The likelihood factorisation (LF) strategy is a mathematical and algorithmic approach for exploiting conditional independence or structural decomposability in statistical models, enabling the joint likelihood to be written as a (typically product) factorisation over subsets of data or variables. This framework appears in hierarchical simulation-based inference, discrete variable modeling, saddlepoint-based approximations, structured missing data, and fast event-rate computation, among other contexts.

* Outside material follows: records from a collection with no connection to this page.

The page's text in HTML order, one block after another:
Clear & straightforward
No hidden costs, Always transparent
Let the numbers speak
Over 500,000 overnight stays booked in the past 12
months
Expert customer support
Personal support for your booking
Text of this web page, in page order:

LF underpins efficient surrogate training, principled marginal likelihood comparison, scalable maximum-likelihood estimation, and fast Monte Carlo reweighting, as evidenced by recent developments across multiple research domains (Charles et al., 22 Apr 2026, LaTorre, 2021, Goodman, 2020, César et al., 2024, Vinci, 2024).

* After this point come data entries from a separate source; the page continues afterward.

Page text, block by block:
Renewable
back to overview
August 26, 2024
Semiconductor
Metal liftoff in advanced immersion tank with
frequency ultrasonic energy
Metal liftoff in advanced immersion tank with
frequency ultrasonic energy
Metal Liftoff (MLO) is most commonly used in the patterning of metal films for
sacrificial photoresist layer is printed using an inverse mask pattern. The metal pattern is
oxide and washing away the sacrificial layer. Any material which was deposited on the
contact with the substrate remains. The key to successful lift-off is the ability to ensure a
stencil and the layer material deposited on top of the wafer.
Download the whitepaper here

1. Mathematical Foundations of Likelihood Factorisation

The essential principle of LF is to write an otherwise high-dimensional, computationally intractable joint likelihood as a product of lower-dimensional conditionals exploiting conditional independence. Formally, for structured models:

In hierarchical models with global and site-wise parameters, the joint likelihood factorises as

$p(y \mid \theta_g, \eta) = \prod_{s=1}^{n_s} p(y_s \mid \theta_g, \eta_s),$

where $y = (y_1, \ldots, y_{n_s})$ and $\eta = (\eta_1, \ldots, \eta_{n_s})$ are local (Charles et al., 22 Apr 2026).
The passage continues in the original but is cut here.